[What needs to be done] Unless a line falls after the one with "50 %, thus (415, 479, 479, 500)", retype it exactly from the records below; leave out all pictures.

(Records excerpted from a collection)
((

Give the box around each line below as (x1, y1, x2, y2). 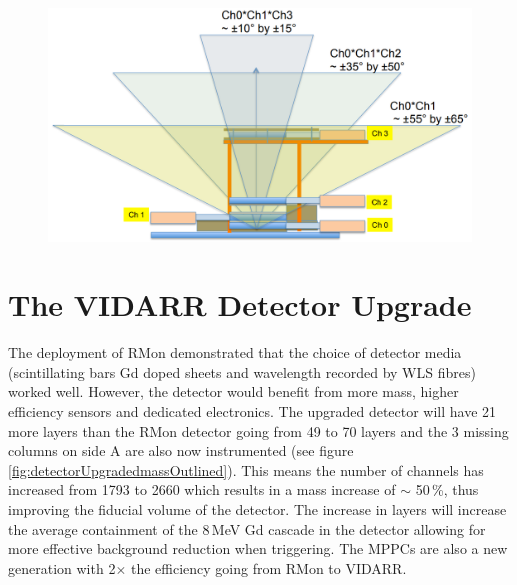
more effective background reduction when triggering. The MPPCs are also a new (8, 538, 508, 559)
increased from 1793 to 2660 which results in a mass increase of (8, 479, 396, 500)
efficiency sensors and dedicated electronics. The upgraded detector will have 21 (8, 401, 497, 422)
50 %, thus (415, 479, 479, 500)
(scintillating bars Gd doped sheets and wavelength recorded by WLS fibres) (8, 361, 476, 382)
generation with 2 (8, 557, 116, 578)
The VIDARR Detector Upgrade (8, 284, 472, 325)
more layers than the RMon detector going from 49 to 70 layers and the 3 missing (8, 420, 509, 441)
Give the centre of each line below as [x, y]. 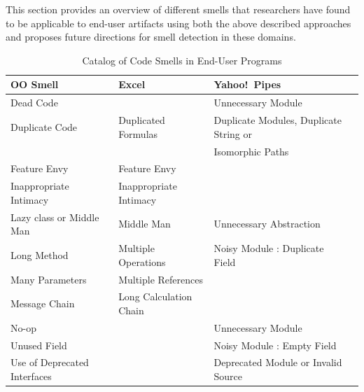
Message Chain [43, 303]
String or [233, 133]
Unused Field [39, 345]
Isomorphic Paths [251, 151]
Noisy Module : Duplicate [269, 248]
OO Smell [35, 84]
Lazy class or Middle [55, 217]
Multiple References [161, 279]
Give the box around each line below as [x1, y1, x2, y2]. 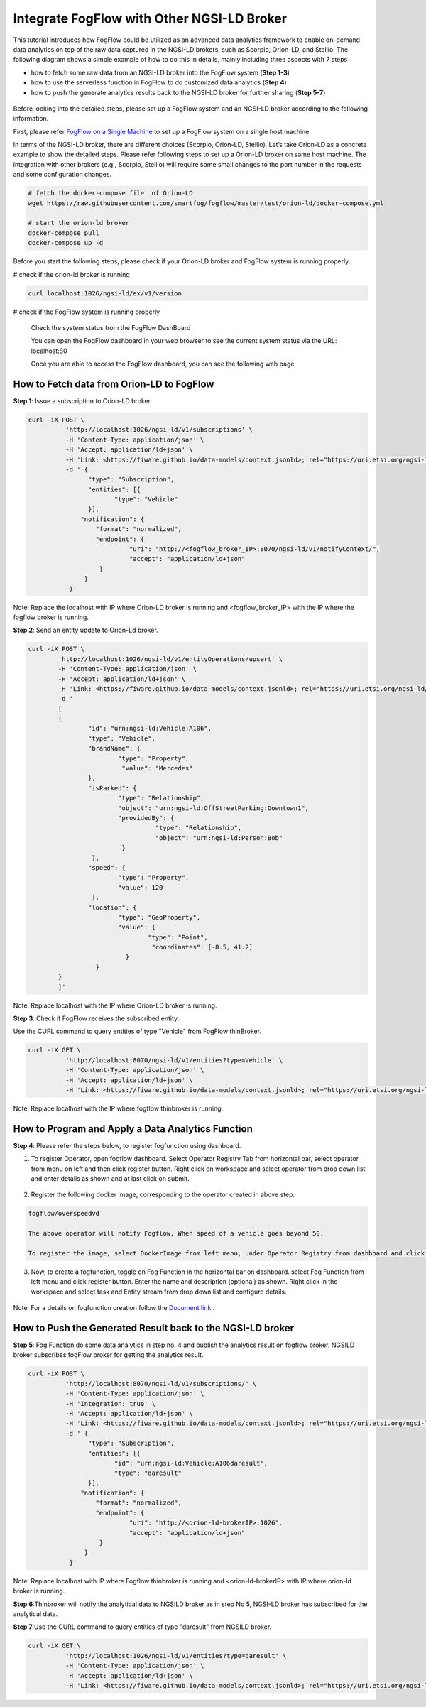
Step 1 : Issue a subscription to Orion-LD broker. [13, 396, 153, 405]
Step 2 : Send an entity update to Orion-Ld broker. [13, 626, 159, 635]
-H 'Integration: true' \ [65, 1400, 156, 1407]
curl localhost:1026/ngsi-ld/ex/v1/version [28, 289, 182, 298]
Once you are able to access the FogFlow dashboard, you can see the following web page [31, 359, 295, 369]
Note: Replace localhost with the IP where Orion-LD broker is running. [13, 1001, 217, 1010]
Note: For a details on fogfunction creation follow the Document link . [13, 1304, 215, 1312]
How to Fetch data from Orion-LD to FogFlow [13, 378, 214, 390]
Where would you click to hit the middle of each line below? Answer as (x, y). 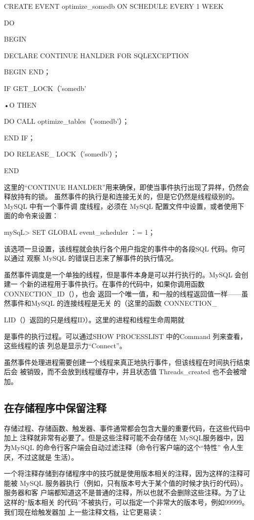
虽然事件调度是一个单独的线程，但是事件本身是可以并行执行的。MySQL (118, 274)
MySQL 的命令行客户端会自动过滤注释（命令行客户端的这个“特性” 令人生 (127, 447)
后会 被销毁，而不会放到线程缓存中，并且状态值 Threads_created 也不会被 (122, 372)
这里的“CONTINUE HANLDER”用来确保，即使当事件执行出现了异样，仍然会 (127, 187)
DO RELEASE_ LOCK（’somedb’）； (62, 154)
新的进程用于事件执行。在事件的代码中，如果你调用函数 (116, 284)
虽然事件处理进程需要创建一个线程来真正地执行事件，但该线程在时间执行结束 (127, 362)
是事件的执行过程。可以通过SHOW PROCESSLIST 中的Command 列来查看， (126, 336)
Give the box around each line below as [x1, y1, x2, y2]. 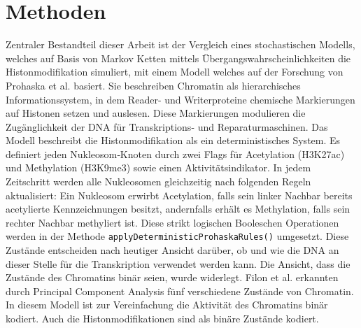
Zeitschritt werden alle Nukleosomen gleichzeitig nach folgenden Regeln [6, 174, 311, 189]
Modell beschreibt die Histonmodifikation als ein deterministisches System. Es [6, 133, 341, 148]
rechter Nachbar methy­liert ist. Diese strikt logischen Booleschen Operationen [6, 215, 339, 229]
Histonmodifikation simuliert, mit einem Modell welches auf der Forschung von [6, 64, 344, 79]
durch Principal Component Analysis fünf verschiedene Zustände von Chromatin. [6, 283, 354, 298]
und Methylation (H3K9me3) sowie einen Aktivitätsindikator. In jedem [6, 160, 311, 175]
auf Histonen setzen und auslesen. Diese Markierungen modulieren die [6, 106, 306, 120]
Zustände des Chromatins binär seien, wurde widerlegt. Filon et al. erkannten [6, 270, 339, 285]

))

[Task output]
Give the box around each line below as (x1, y1, x2, y2). 
more effective background reduction when triggering. The MPPCs are also a new (8, 538, 508, 559)
increased from 1793 to 2660 which results in a mass increase of (8, 479, 396, 500)
efficiency sensors and dedicated electronics. The upgraded detector will have 21 (8, 401, 497, 422)
50 %, thus (415, 479, 479, 500)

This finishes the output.